We did see one house.  It is a big sucker, coming in around 3,000 Sq. Ft.  It was built 20 years ago by a well to do Panamanian jeweler before he became interested in commodities which eventually lost him this house, the jewelry business and his house in the city.  The house is now empty and has been so for about two years.  It is a striking house from the exterior due to the vast amount of glass.  Here of some shots of the massive main floor.  Bedrooms and bathrooms are all king sized and there is a third floor with a loft suite.  The attic is also a good size.  When you look at the workmanship here, it strikes me that this would be hard to get today.  Large hardwood beams supporting the roof are open to the house and the intricacy of the beam arrangement over the large turret is interesting.  I just realized that I missed getting a shot of the outside of this place so will have to catch it up in the next day or two.  The house is listed for $308K but Paul tells us the owners would accept $275K.  He says that if someone wanted to turn the main floor into a steak and lobster restaurant, only open on weekends, that it would be a license to print money because the closest such place is all the way across town in Panama City.  All we need is a chef!!!

Living costs here in Cerro Azul are relatively small.  You don’t need air conditioning or heating so electricity is not much.  Antonio tells us he pays around $30 per month for electricity.  Water is $10 to $15 per month.  DSL Internet service is $16 per month with your phone.  Gas depends on use.  Everything here runs on propane.  You can get the big tanks (hundred pounders) that have to be swapped out by a truck or you can have a few 25 pounders and look after the filling yourself when you go into town.  Antonio says he uses about three per month for him and his wife and because the government subsidizes the 25 pounders, they only cost $4.50 per fill.  He says that the hundred pounders are expensive.  Oh and then  the equivalent of a condo fee that every lot pays.  It covers the maintenance of the pool, tennis courts, and restaurant complex as well as trail maintenance, road repair and debris cleanup when needed.  For all that you pay $27 per month.   A handyman will cost you $25 per day.
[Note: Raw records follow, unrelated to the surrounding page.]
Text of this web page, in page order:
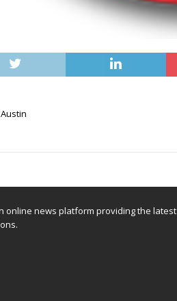
online news platform providing the latest
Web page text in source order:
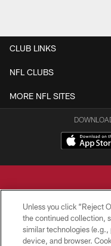
CLUB LINKS
NFL CLUBS
MORE NFL SITES
© TAMPA BAY
Unless you click “Reject
the continued collection,
similar technologies
device, and browser.
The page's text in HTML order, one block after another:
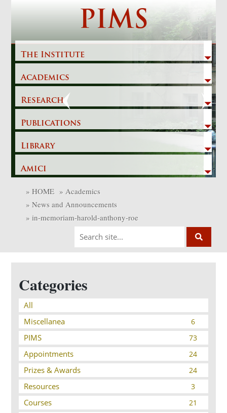
PIMS
The Institute
Academics
Research
Publications
Library
Amici
Previous
» HOME » Academics
» News and Announcements
» in-memoriam-harold-anthony-roe
Categories
All
Miscellanea
6
PIMS 73
Appointments 24
Prizes & Awards 24
Resources 3
Courses 21
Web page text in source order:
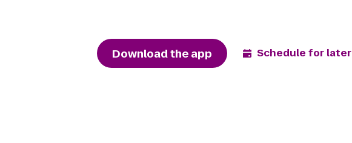
Download the app Schedule for later
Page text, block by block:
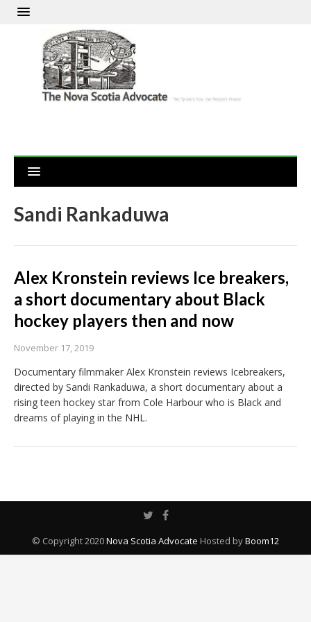
Sandi Rankaduwa
Alex Kronstein reviews Ice breakers,
a short documentary about Black
hockey players then and now
November 17, 2019
Documentary filmmaker Alex Kronstein reviews Icebreakers,
directed by Sandi Rankaduwa, a short documentary about a
rising teen hockey star from Cole Harbour who is Black and
dreams of playing in the NHL.
© Copyright 2020Nova Scotia Advocate Hosted byBoom12
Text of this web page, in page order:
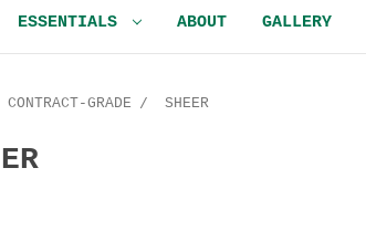
ESSENTIALS ABOUT GALLERY
CONTRACT-GRADE SHEER
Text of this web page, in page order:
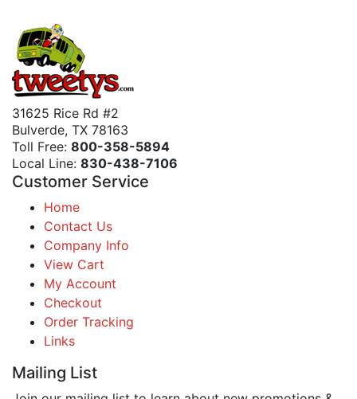
31625 Rice Rd #2
Bulverde, TX 78163
Toll Free: 800-358-5894
Local Line: 830-438-7106
Customer Service
Home
Contact Us
Company Info
View Cart
My Account
Checkout
Order Tracking
Links
Mailing List
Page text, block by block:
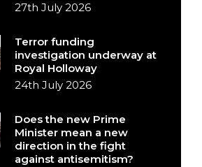
27th July 2026
Terror funding
investigation underway at
Royal Holloway
24th July 2026
Does the new Prime
Minister mean a new
direction in the fight
against antisemitism?
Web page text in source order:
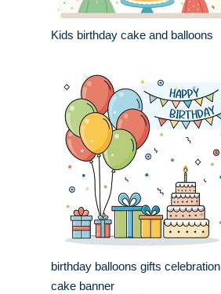
Kids birthday cake and balloons
birthday balloons gifts celebration
cake banner
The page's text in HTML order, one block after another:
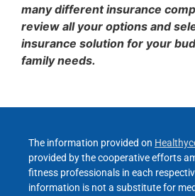
many different insurance
review all your options and
insurance solution for your
family needs.
The information provided on
provided by the cooperative efforts
fitness professionals in each
information is not a substitute for
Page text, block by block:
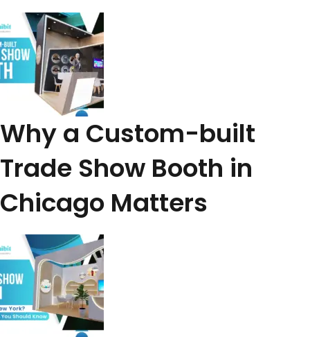
Why a Custom-built
Trade Show Booth in
Chicago Matters
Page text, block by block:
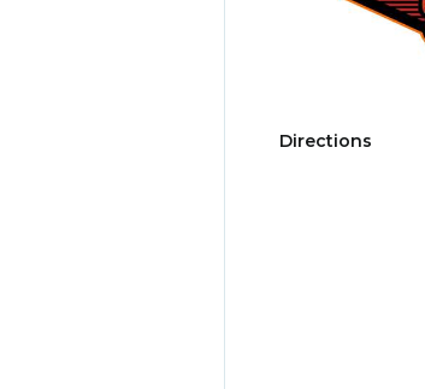
Directions
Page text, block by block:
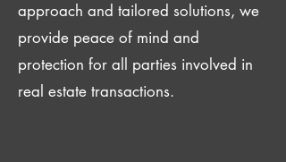
approach and tailored solutions, we
provide peace of mind and
protection for all parties involved in
real estate transactions.
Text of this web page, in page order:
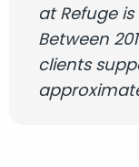
at Refuge
Between
clients
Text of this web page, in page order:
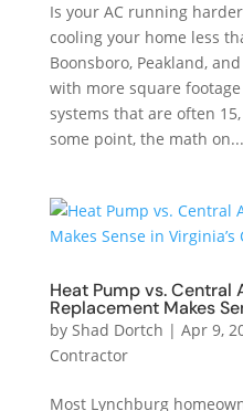
Is your AC running
cooling your home less
Boonsboro, Peakland,
with more square
systems that are often
some point, the math on...
Heat Pump vs. Central
Replacement Makes
by Shad Dortch | Apr 9,
Contractor
Most Lynchburg
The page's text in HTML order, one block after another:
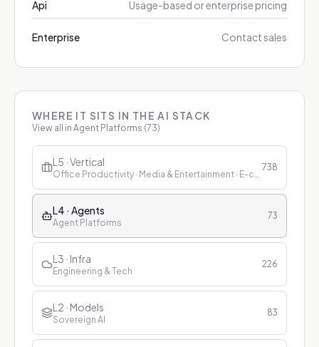
Api Usage-based or enterprise pricing
Enterprise Contact sales
WHERE IT SITS IN THE AI STACK
View all in Agent Platforms (73)
L5 · Vertical
Office Productivity · Media & Entertainment · E-commerce & Retail · Finance · Healthcare · Education · Customer Service
738
L4 · Agents
Agent Platforms
73
L3 · Infra
Engineering & Tech
226
L2 · Models
Sovereign AI
83
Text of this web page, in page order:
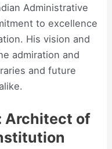
Administrative
to excellence
His vision and
admiration and
and future
Architect of
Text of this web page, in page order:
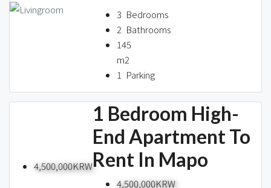
3 Bedrooms
2 Bathrooms
145
m2
1 Parking
4,500,000KRW
1 Bedroom High-
End Apartment To
Rent In Mapo
4,500,000KRW
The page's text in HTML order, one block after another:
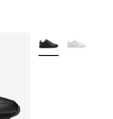
More Colors
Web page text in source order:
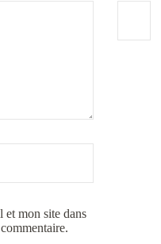
et mon site dans
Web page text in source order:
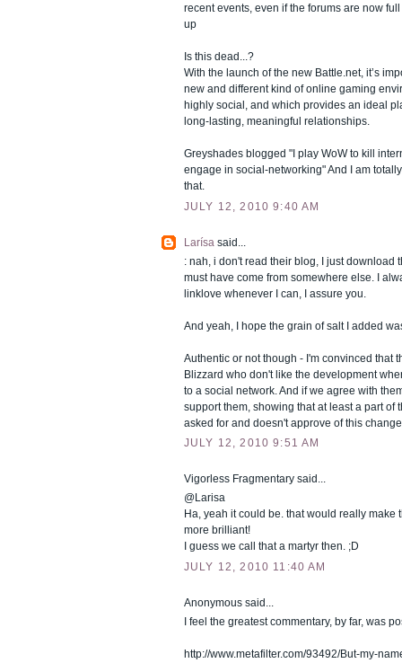
recent events, even if the forums are now
up
Is this dead...?
With the launch of the new Battle.net, it’s
new and different kind of online gaming
highly social, and which provides an ideal
long-lasting, meaningful relationships.
Greyshades blogged "I play WoW to kill
engage in social-networking" And I am
that.
JULY 12, 2010 9:40 AM
Larísa said...
: nah, i don't read their blog, I just download
must have come from somewhere else. I
linklove whenever I can, I assure you.
And yeah, I hope the grain of salt I added
Authentic or not though - I'm convinced that
Blizzard who don't like the development
to a social network. And if we agree with
support them, showing that at least a part of
asked for and doesn't approve of this
JULY 12, 2010 9:51 AM
Vigorless Fragmentary said...
@Larisa
Ha, yeah it could be. that would really make
more brilliant!
I guess we call that a martyr then. ;D
JULY 12, 2010 11:40 AM
Anonymous said...
I feel the greatest commentary, by far, was
http://www.metafilter.com/93492/But-my-
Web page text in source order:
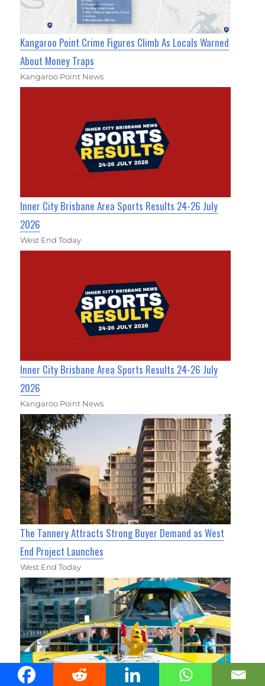
Kangaroo Point Crime Figures Climb As Locals Warned
About Money Traps
Kangaroo Point News
Inner City Brisbane Area Sports Results 24-26 July
2026
West End Today
Inner City Brisbane Area Sports Results 24-26 July
2026
Kangaroo Point News
The Tannery Attracts Strong Buyer Demand as West
End Project Launches
West End Today
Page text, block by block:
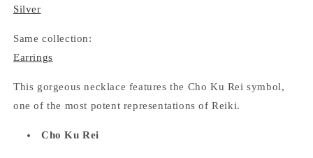
Silver
Same collection:
Earrings
This gorgeous necklace features the Cho Ku Rei symbol,
one of the most potent representations of Reiki.
Cho Ku Rei
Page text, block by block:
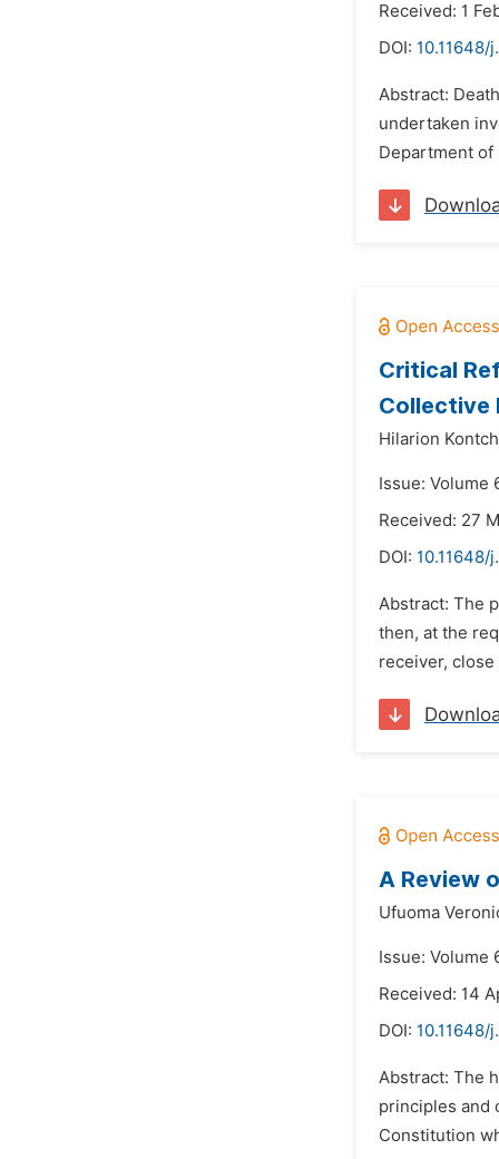
Received: 1
DOI:
Abstract:
undertaken
Department of
Critical
Collective
Hilarion
Issue: Volume
Received: 27
DOI:
Abstract: The
then, at the
receiver,
A Review
Ufuoma
Issue: Volume
Received: 14
DOI:
Abstract: The
principles and
Constitution
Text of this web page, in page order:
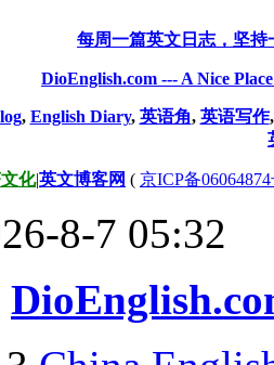
每周一篇英文日志，坚
DioEnglish.com --- A Nice
, English Diary, 英语角, 英语写作
化|英文博客网 ( 京ICP备
8-7 05:32
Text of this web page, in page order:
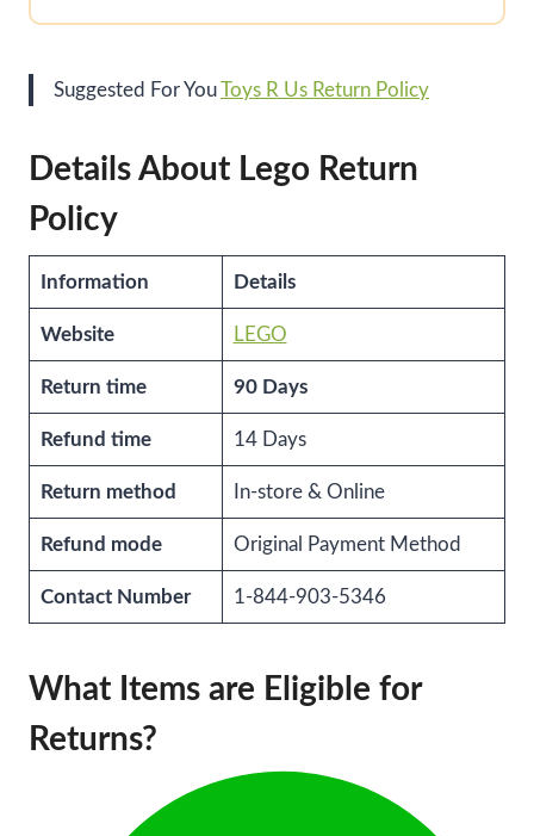
Suggested For YouToys R Us Return Policy
Details About Lego Return
Policy
Information Details
Website LEGO
Return time 90 Days
Refund time 14 Days
Return method In-store & Online
Refund mode Original Payment Method
Contact Number 1-844-903-5346
What Items are Eligible for
Returns?
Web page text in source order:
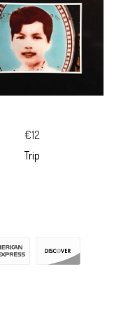
€12
Trip
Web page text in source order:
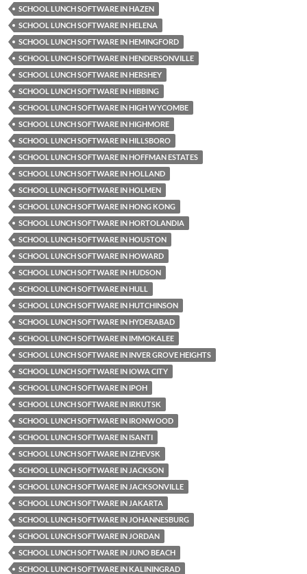
SCHOOL LUNCH SOFTWARE IN HAZEN
SCHOOL LUNCH SOFTWARE IN HELENA
SCHOOL LUNCH SOFTWARE IN HEMINGFORD
SCHOOL LUNCH SOFTWARE IN HENDERSONVILLE
SCHOOL LUNCH SOFTWARE IN HERSHEY
SCHOOL LUNCH SOFTWARE IN HIBBING
SCHOOL LUNCH SOFTWARE IN HIGH WYCOMBE
SCHOOL LUNCH SOFTWARE IN HIGHMORE
SCHOOL LUNCH SOFTWARE IN HILLSBORO
SCHOOL LUNCH SOFTWARE IN HOFFMAN ESTATES
SCHOOL LUNCH SOFTWARE IN HOLLAND
SCHOOL LUNCH SOFTWARE IN HOLMEN
SCHOOL LUNCH SOFTWARE IN HONG KONG
SCHOOL LUNCH SOFTWARE IN HORTOLANDIA
SCHOOL LUNCH SOFTWARE IN HOUSTON
SCHOOL LUNCH SOFTWARE IN HOWARD
SCHOOL LUNCH SOFTWARE IN HUDSON
SCHOOL LUNCH SOFTWARE IN HULL
SCHOOL LUNCH SOFTWARE IN HUTCHINSON
SCHOOL LUNCH SOFTWARE IN HYDERABAD
SCHOOL LUNCH SOFTWARE IN IMMOKALEE
SCHOOL LUNCH SOFTWARE IN INVER GROVE HEIGHTS
SCHOOL LUNCH SOFTWARE IN IOWA CITY
SCHOOL LUNCH SOFTWARE IN IPOH
SCHOOL LUNCH SOFTWARE IN IRKUTSK
SCHOOL LUNCH SOFTWARE IN IRONWOOD
SCHOOL LUNCH SOFTWARE IN ISANTI
SCHOOL LUNCH SOFTWARE IN IZHEVSK
SCHOOL LUNCH SOFTWARE IN JACKSON
SCHOOL LUNCH SOFTWARE IN JACKSONVILLE
SCHOOL LUNCH SOFTWARE IN JAKARTA
SCHOOL LUNCH SOFTWARE IN JOHANNESBURG
SCHOOL LUNCH SOFTWARE IN JORDAN
SCHOOL LUNCH SOFTWARE IN JUNO BEACH
SCHOOL LUNCH SOFTWARE IN KALININGRAD
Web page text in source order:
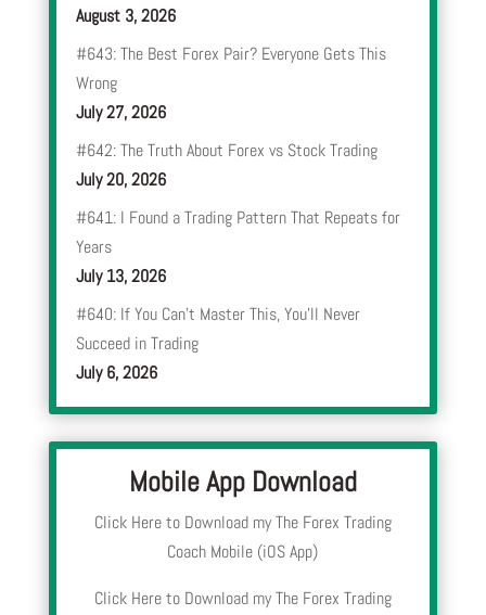
August 3, 2026
#643: The Best Forex Pair? Everyone Gets This
Wrong
July 27, 2026
#642: The Truth About Forex vs Stock Trading
July 20, 2026
#641: I Found a Trading Pattern That Repeats for
Years
July 13, 2026
#640: If You Can’t Master This, You’ll Never
Succeed in Trading
July 6, 2026
Mobile App Download
Click Here to Download my The Forex Trading
Coach Mobile (iOS App)
Click Here to Download my The Forex Trading
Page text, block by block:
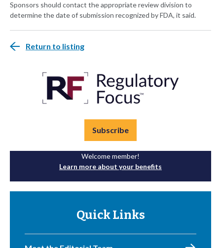
Sponsors should contact the appropriate review division to
determine the date of submission recognized by FDA, it said.
Return to listing
Subscribe
Welcome member!
Learn more about your benefits
Quick Links
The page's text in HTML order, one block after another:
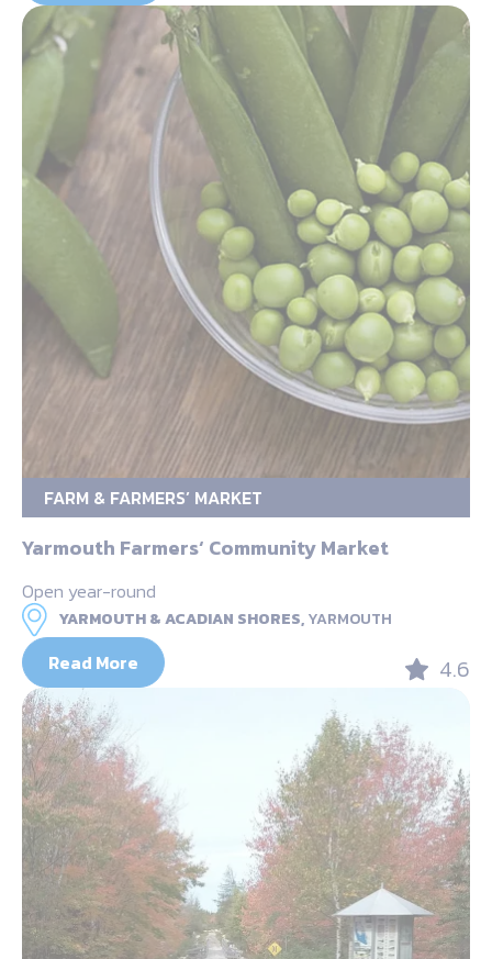
FARM & FARMERS’ MARKET
Yarmouth Farmers‘ Community Market
Open year-round
YARMOUTH & ACADIAN SHORES,YARMOUTH
Read More 4.6
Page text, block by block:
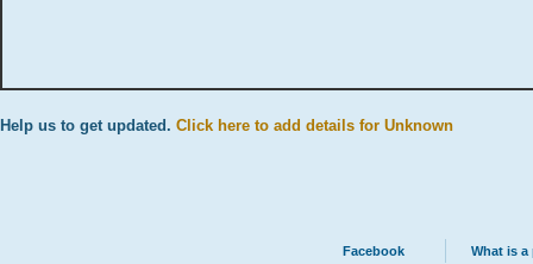
Help us to get updated. Click here to add details for Unknown
Facebook What is a
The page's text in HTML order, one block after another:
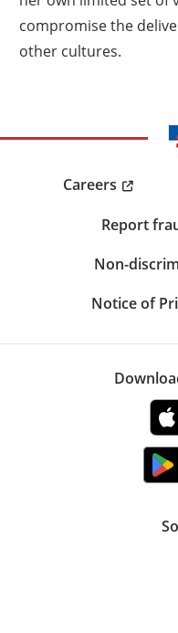
compromise the
other cultures.
Careers
Report
Non-
Notice of
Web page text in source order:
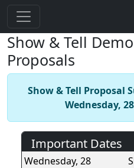
Show & Tell
Proposals
Show & Tell Proposal
Wednesday,
Important Dates
Wednesday, 28
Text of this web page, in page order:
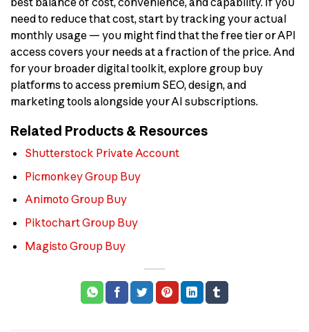
need to reduce that cost, start by tracking your actual
monthly usage — you might find that the free tier or API
access covers your needs at a fraction of the price. And
for your broader digital toolkit, explore group buy
platforms to access premium SEO, design, and
marketing tools alongside your AI subscriptions.
Related Products & Resources
Shutterstock Private Account
Picmonkey Group Buy
Animoto Group Buy
Piktochart Group Buy
Magisto Group Buy
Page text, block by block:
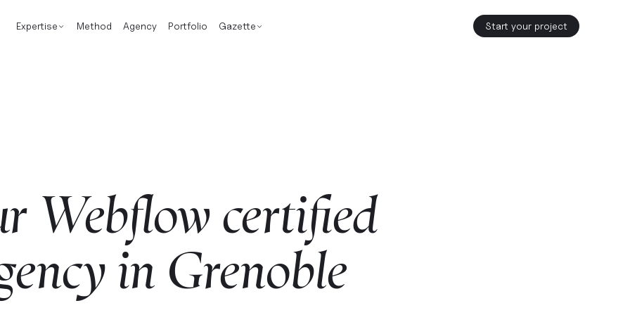
Expertise Method Agency Portfolio Gazette Start your project
Webflow certified
in Grenoble
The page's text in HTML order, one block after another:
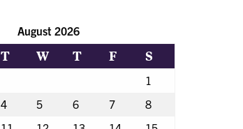
August 2026
T W T F S
1
4 5 6 7
8
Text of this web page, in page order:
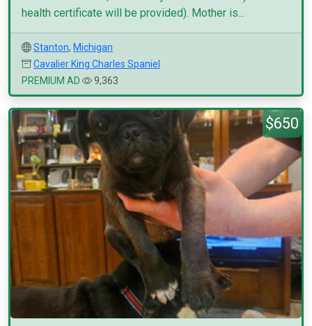
health certificate will be provided). Mother is...
Stanton, Michigan
Cavalier King Charles Spaniel
PREMIUM AD
9,363
$650
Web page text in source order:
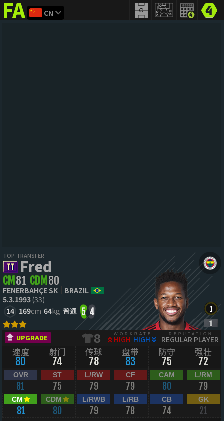
FIFAaddict
CN
TOP TRANSFER
Fred
CM 81 CDM 80
FENERBAHÇE SK
BRAZIL
5.3.1993(33)
14 169cm 64kg 普通 5 4
UPGRADE 8 WORKRATE
HIGH HIGH
REPUTATION
REGULAR PLAYER
速度
80
射门
74
传球
78
盘带
83
防守
75
强壮
72
OVR
81
ST
75
L/RW
79
CF
79
CAM
80
L/RM
79
CM
81
CDM
80
L/RWB
79
L/RB
78
CB
74
GK
21
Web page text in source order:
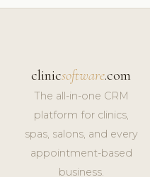
clinicsoftware.com
The all-in-one CRM
platform for clinics,
spas, salons, and every
appointment-based
business.
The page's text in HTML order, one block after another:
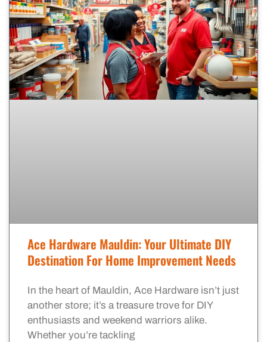
Ace Hardware Mauldin: Your Ultimate DIY
Destination For Home Improvement Needs
In the heart of Mauldin, Ace Hardware isn’t just
another store; it’s a treasure trove for DIY
enthusiasts and weekend warriors alike.
Whether you’re tackling
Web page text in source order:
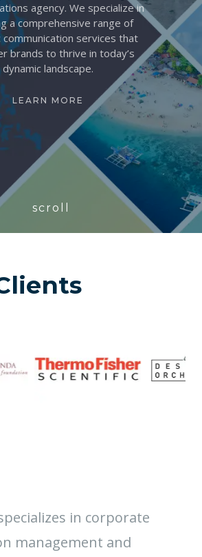
scroll
agency. We specialize in
a comprehensive range of
services that
brands to thrive in today’s
dynamic landscape.
LEARN MORE
in corporate
management and
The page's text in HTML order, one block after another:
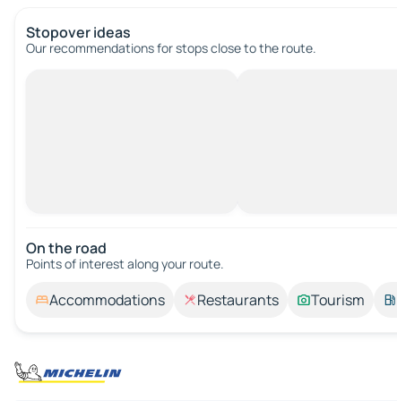
Stopover ideas
Our recommendations for stops close to the route.
On the road
Points of interest along your route.
Accommodations Restaurants Tourism

I wanted to check out the pool, so we piled into our trusty Toyota and drove down to the pool complex.  It takes about 15 minutes.  The area is beautifully kept and includes the pool, tennis courts, the restaurant building and several little picnic areas carved out of the hillside, each with its own bright little blue roof.  The area has lots of concrete walkways to get you from one place to another.  The gigantic pool was actually quite cool, compared to the one at our last hotel, but very clean and very refreshing.  As you can see, there are no people here.  It only gets a bit busy on weekends.

 

 

 

Well after all that, we needed dinner.  We had decided earlier to try a restaurant outside the gate about 6.5 Km from here.  Due to the winding road, it takes about 25 minutes to drive there.  It is called La Posada De Ferhisse and is definitely Panamanian.  We were pleasantly surprised when we walked in to be given menus with both Spanish and English so we could point out our selections to the wait person who seemed to speak only Spanish.  We ordered roast chicken and fish of the day.  Along with salads and a couple of soft drinks, the total came to a whopping $12.  Oh, and by the way, the food was really good!  We would give this place a double thumbs up!

 

 

 

 

Tomorrow, we have plans to head into the jungle!  I’ll tell you about it then (if we make it back) Smile.